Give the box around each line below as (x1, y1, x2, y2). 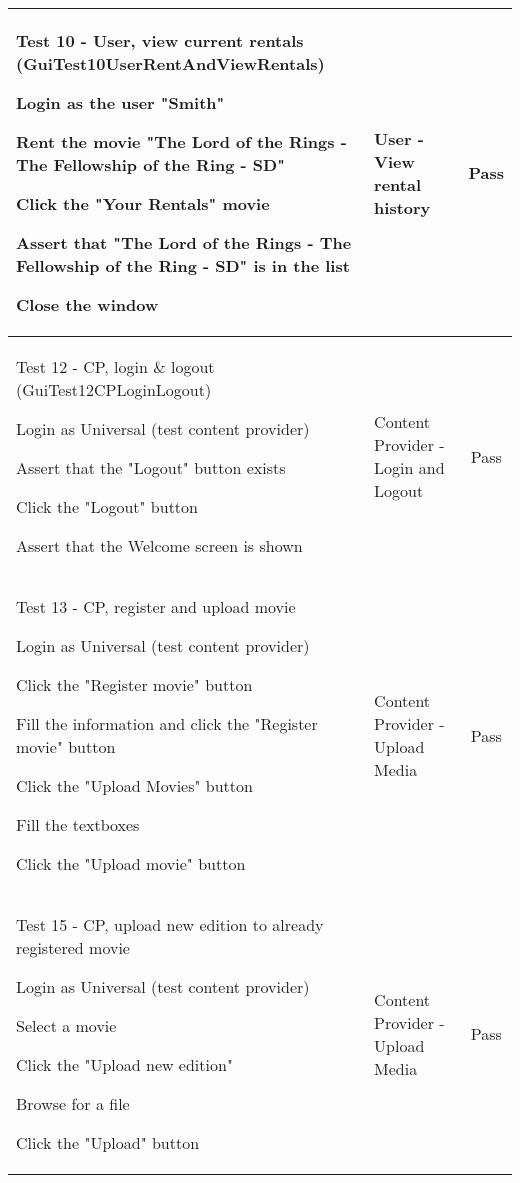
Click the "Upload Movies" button (16, 774, 253, 797)
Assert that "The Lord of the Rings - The (16, 231, 352, 254)
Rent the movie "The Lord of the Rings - (16, 130, 347, 153)
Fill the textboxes (16, 813, 140, 836)
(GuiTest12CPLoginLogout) (16, 378, 212, 401)
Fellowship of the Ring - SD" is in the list (16, 254, 350, 277)
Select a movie (16, 1014, 117, 1037)
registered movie (16, 936, 130, 959)
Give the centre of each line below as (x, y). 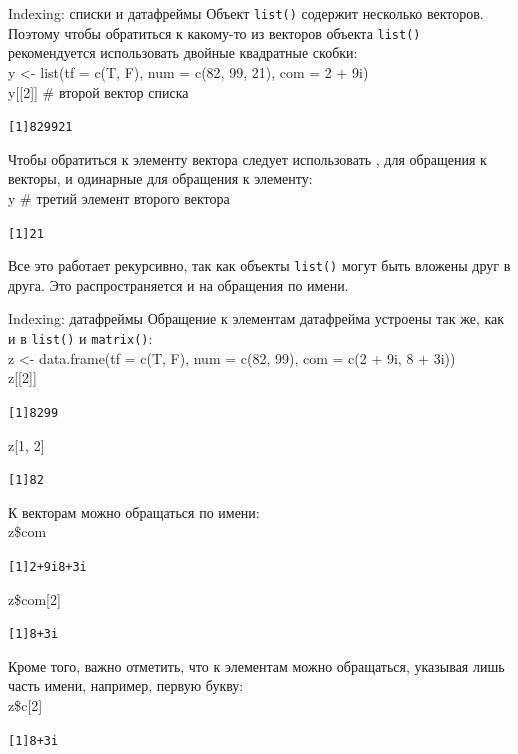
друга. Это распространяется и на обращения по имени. (178, 284)
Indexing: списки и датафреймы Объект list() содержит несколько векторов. (246, 13)
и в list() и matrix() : (80, 338)
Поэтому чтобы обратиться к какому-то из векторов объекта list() (214, 32)
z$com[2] (34, 598)
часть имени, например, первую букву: (126, 685)
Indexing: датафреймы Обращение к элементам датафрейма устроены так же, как (256, 318)
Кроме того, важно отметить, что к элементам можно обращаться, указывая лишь (256, 665)
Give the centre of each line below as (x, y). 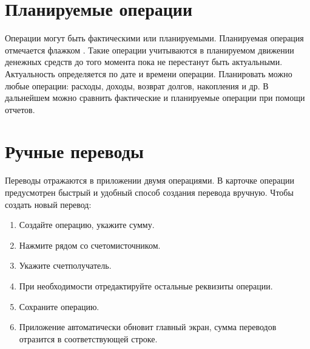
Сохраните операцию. (59, 306)
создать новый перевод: (48, 204)
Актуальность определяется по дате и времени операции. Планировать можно (149, 73)
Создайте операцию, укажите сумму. (87, 225)
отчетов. (20, 109)
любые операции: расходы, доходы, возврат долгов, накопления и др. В (137, 85)
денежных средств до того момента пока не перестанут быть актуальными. (144, 62)
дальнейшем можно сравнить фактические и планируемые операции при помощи (155, 98)
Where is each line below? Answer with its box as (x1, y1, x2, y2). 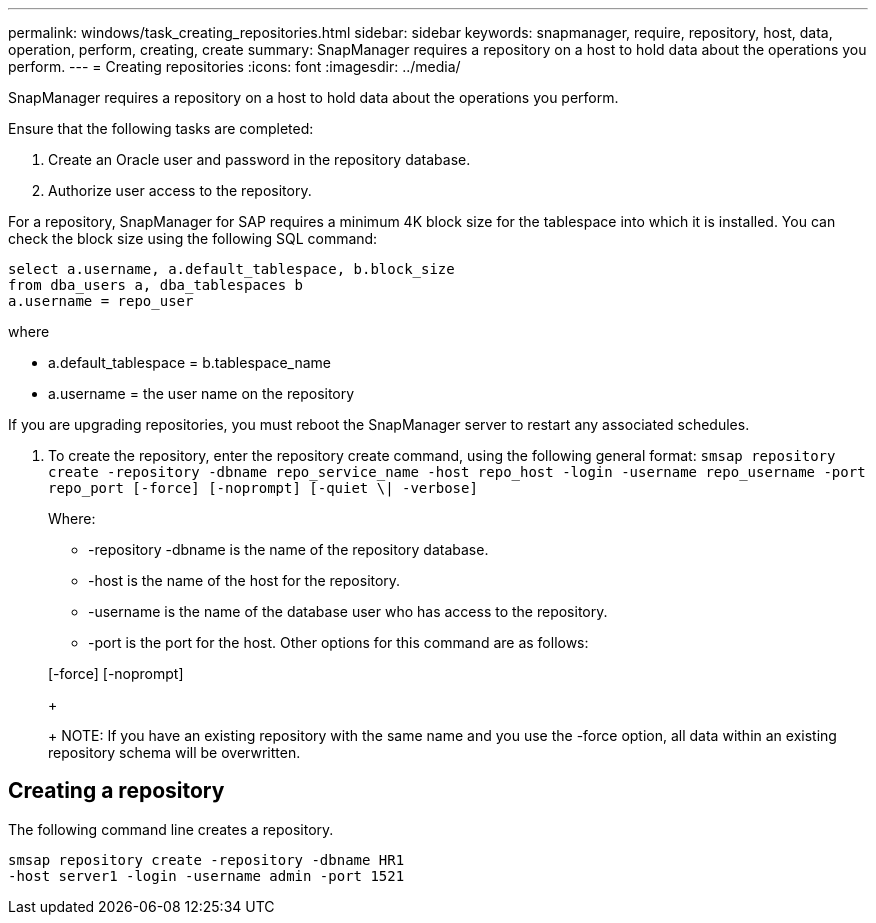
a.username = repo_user (8, 293, 194, 309)
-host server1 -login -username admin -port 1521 (8, 867, 405, 884)
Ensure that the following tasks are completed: (8, 120, 314, 137)
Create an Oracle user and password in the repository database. (48, 151, 471, 168)
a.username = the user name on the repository (48, 385, 355, 402)
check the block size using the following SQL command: (8, 230, 378, 247)
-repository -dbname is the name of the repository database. (88, 541, 489, 558)
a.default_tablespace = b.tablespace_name (48, 354, 331, 371)
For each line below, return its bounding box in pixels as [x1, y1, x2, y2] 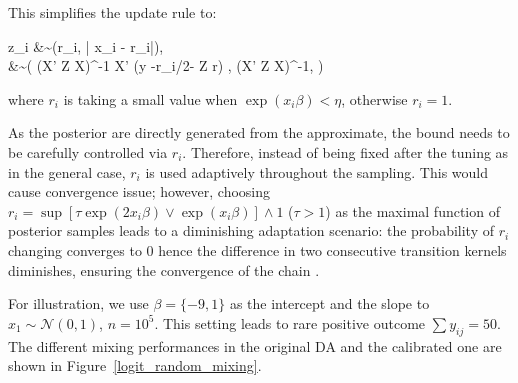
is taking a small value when [63, 88, 238, 109]
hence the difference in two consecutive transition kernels [158, 239, 507, 260]
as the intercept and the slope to [229, 293, 430, 314]
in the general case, [8, 161, 126, 182]
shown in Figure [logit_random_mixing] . [8, 355, 262, 376]
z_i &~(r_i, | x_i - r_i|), [8, 35, 164, 56]
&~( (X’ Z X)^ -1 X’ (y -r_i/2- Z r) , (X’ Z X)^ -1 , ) [8, 55, 324, 76]
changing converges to [8, 239, 142, 260]
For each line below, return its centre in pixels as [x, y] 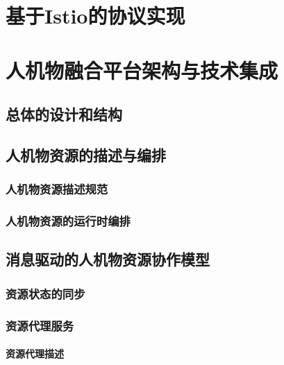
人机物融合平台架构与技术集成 [142, 70]
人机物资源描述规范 [57, 189]
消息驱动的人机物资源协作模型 [108, 259]
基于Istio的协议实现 [95, 16]
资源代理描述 [35, 354]
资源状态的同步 [45, 293]
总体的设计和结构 [64, 114]
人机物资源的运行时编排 [68, 221]
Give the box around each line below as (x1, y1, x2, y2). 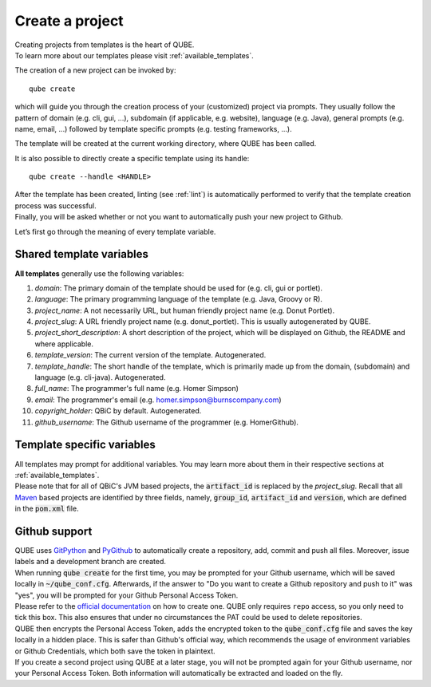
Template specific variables (14, 438, 156, 452)
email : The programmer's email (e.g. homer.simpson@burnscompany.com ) (34, 395, 283, 405)
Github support (14, 524, 93, 538)
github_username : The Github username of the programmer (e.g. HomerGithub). (34, 417, 299, 427)
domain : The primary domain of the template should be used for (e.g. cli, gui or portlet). (34, 283, 323, 293)
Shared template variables (14, 247, 149, 261)
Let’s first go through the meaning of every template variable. (14, 227, 216, 236)
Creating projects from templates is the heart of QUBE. (14, 40, 195, 49)
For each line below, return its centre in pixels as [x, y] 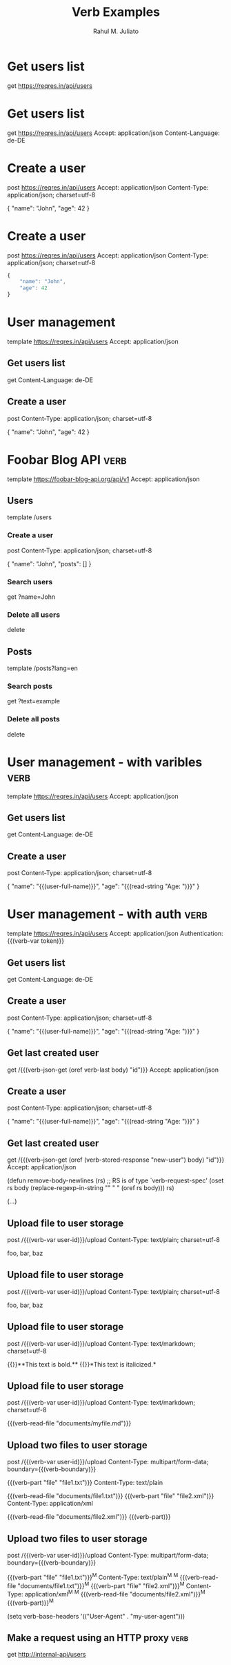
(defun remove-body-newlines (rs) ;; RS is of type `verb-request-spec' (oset [115, 1180]
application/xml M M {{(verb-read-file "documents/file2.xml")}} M [115, 1594]
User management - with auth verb [108, 914]
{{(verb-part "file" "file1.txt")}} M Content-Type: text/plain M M [93, 1577]
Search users [30, 582]
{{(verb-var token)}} [36, 941]
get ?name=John [31, 597]
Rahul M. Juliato [116, 31]
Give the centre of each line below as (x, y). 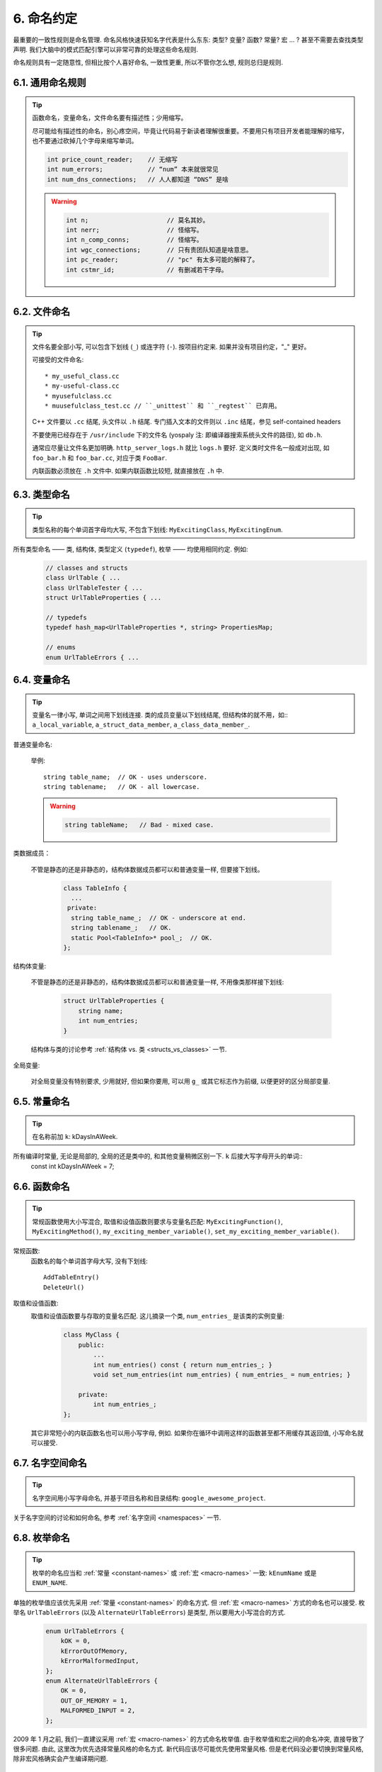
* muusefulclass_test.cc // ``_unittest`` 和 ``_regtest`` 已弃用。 (163, 405)
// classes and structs (87, 568)
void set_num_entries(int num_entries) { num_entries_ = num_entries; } (222, 1374)
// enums (61, 647)
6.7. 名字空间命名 (50, 1463)
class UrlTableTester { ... (94, 588)
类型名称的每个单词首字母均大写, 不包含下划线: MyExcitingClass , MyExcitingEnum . (157, 529)
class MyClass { (92, 1335)
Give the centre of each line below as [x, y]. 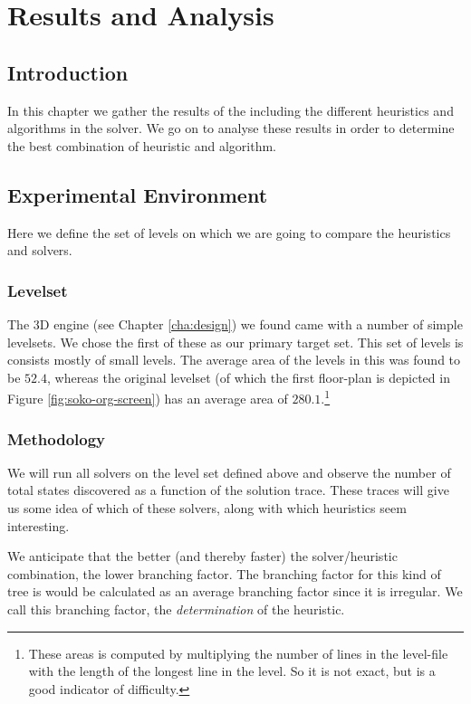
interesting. [38, 525]
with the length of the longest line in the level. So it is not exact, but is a [232, 671]
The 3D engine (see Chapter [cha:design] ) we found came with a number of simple [235, 323]
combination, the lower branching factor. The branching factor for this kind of [224, 573]
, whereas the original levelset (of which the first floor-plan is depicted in [248, 377]
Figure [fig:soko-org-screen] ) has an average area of [148, 398]
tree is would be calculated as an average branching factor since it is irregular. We [235, 591]
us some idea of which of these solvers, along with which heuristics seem [207, 508]
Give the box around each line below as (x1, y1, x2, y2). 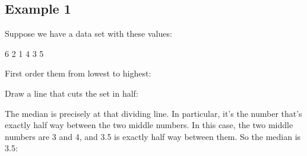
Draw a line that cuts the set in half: (5, 87, 138, 99)
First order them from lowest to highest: (5, 67, 151, 79)
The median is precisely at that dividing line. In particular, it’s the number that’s (5, 107, 302, 119)
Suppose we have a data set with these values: (5, 27, 172, 40)
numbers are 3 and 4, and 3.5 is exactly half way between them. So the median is (5, 130, 301, 142)
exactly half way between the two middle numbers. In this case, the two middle (5, 119, 293, 131)
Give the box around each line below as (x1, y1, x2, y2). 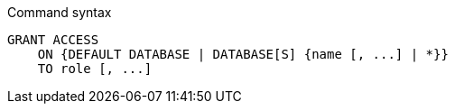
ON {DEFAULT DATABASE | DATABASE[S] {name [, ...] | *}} (37, 47, 449, 61)
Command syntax (7, 5, 112, 20)
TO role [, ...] (37, 61, 153, 76)
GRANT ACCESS (7, 32, 99, 47)
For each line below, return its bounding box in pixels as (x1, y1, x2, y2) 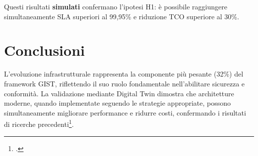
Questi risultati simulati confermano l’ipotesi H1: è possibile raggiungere (4, 1, 227, 11)
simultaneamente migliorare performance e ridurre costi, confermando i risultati (4, 107, 246, 117)
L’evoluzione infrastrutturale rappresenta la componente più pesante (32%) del (4, 69, 244, 79)
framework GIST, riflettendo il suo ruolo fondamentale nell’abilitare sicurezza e (4, 78, 245, 88)
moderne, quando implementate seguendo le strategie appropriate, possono (4, 98, 231, 108)
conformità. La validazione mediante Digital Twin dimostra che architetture (4, 88, 234, 98)
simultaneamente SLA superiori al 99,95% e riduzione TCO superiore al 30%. (4, 11, 239, 21)
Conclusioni (4, 40, 85, 60)
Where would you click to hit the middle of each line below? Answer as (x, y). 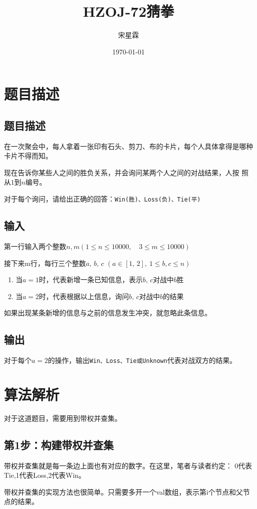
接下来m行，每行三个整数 (45, 263)
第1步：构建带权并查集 (59, 444)
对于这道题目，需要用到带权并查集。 (63, 418)
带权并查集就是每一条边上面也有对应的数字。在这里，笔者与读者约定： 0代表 (128, 465)
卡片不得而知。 (28, 156)
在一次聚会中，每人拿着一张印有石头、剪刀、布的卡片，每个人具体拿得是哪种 (128, 146)
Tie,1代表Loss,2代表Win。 (45, 475)
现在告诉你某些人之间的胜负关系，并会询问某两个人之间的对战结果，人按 (122, 172)
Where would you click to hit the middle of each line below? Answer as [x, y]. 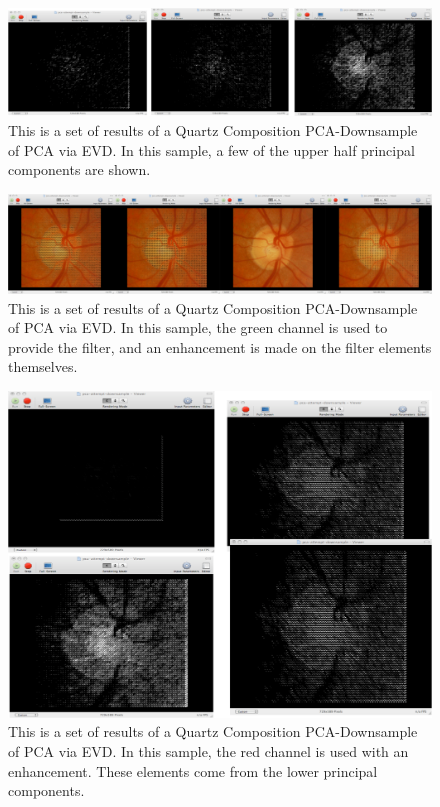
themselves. [43, 366]
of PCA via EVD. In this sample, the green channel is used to [198, 327]
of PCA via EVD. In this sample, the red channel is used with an [208, 750]
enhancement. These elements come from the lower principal [193, 770]
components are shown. [79, 169]
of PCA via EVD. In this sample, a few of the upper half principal [211, 149]
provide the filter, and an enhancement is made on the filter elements [220, 346]
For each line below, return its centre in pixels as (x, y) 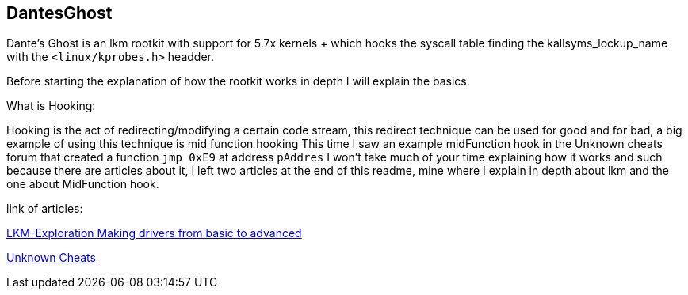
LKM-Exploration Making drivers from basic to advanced (154, 233)
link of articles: (45, 209)
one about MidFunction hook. (83, 184)
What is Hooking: (51, 106)
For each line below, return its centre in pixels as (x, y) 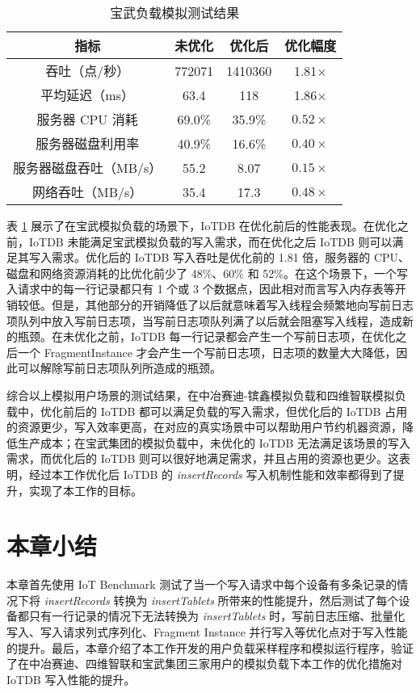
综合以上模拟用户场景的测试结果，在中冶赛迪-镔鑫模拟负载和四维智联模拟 (201, 395)
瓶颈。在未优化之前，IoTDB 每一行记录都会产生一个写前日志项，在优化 (206, 336)
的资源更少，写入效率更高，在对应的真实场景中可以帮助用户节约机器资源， (204, 427)
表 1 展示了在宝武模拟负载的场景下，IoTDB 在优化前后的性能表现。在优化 (202, 225)
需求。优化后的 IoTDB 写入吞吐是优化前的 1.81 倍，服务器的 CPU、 (231, 257)
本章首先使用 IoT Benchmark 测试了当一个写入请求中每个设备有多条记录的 (202, 584)
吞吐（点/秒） (88, 71)
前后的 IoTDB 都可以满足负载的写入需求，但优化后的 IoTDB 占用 (235, 411)
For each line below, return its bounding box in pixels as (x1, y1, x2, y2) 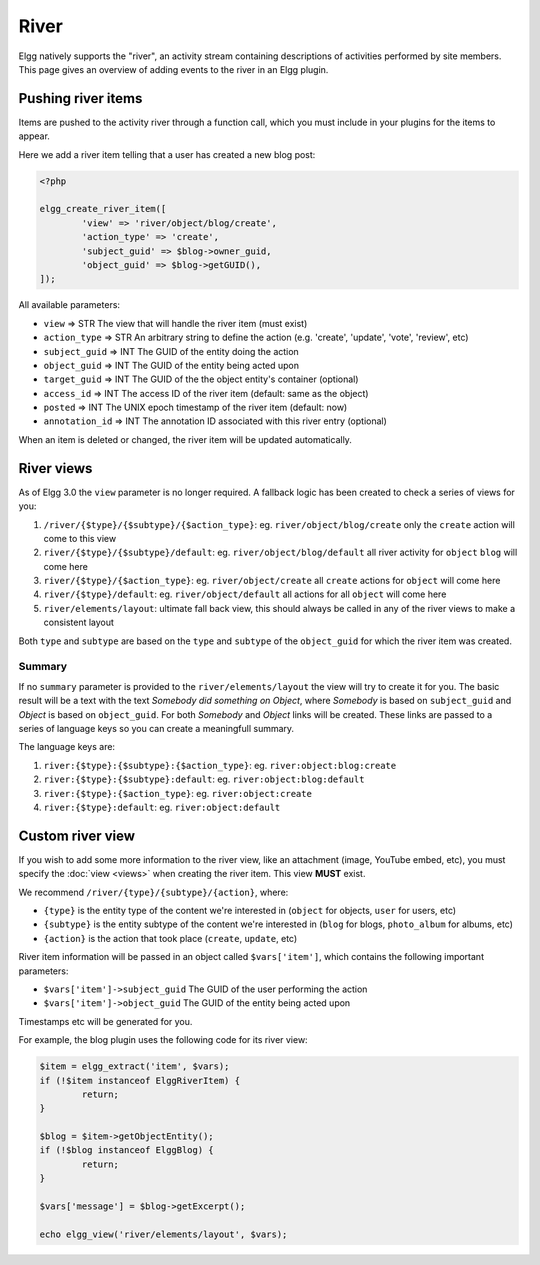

=====

* EXERCISE DESCRIPTION:
Please give again the entries word for word, starting at the first line and ending with the line that contains "создать новый перевод: (48, 204)"; include both of those lines but none of the pictures.

* WRITTEN ANSWER:
Give the box around each line below as (x1, y1, x2, y2). 
Click the "Upload Movies" button (16, 774, 253, 797)
Assert that "The Lord of the Rings - The (16, 231, 352, 254)
Rent the movie "The Lord of the Rings - (16, 130, 347, 153)
Fill the textboxes (16, 813, 140, 836)
(GuiTest12CPLoginLogout) (16, 378, 212, 401)
Fellowship of the Ring - SD" is in the list (16, 254, 350, 277)
Select a movie (16, 1014, 117, 1037)
registered movie (16, 936, 130, 959)
Give the centre of each line below as (x, y). 
друга. Это распространяется и на обращения по имени. (178, 284)
Indexing: списки и датафреймы Объект list() содержит несколько векторов. (246, 13)
и в list() и matrix() : (80, 338)
Поэтому чтобы обратиться к какому-то из векторов объекта list() (214, 32)
z$com[2] (34, 598)
часть имени, например, первую букву: (126, 685)
Indexing: датафреймы Обращение к элементам датафрейма устроены так же, как (256, 318)
Кроме того, важно отметить, что к элементам можно обращаться, указывая лишь (256, 665)
Give the centre of each line below as (x, y). 
Сохраните операцию. (59, 306)
создать новый перевод: (48, 204)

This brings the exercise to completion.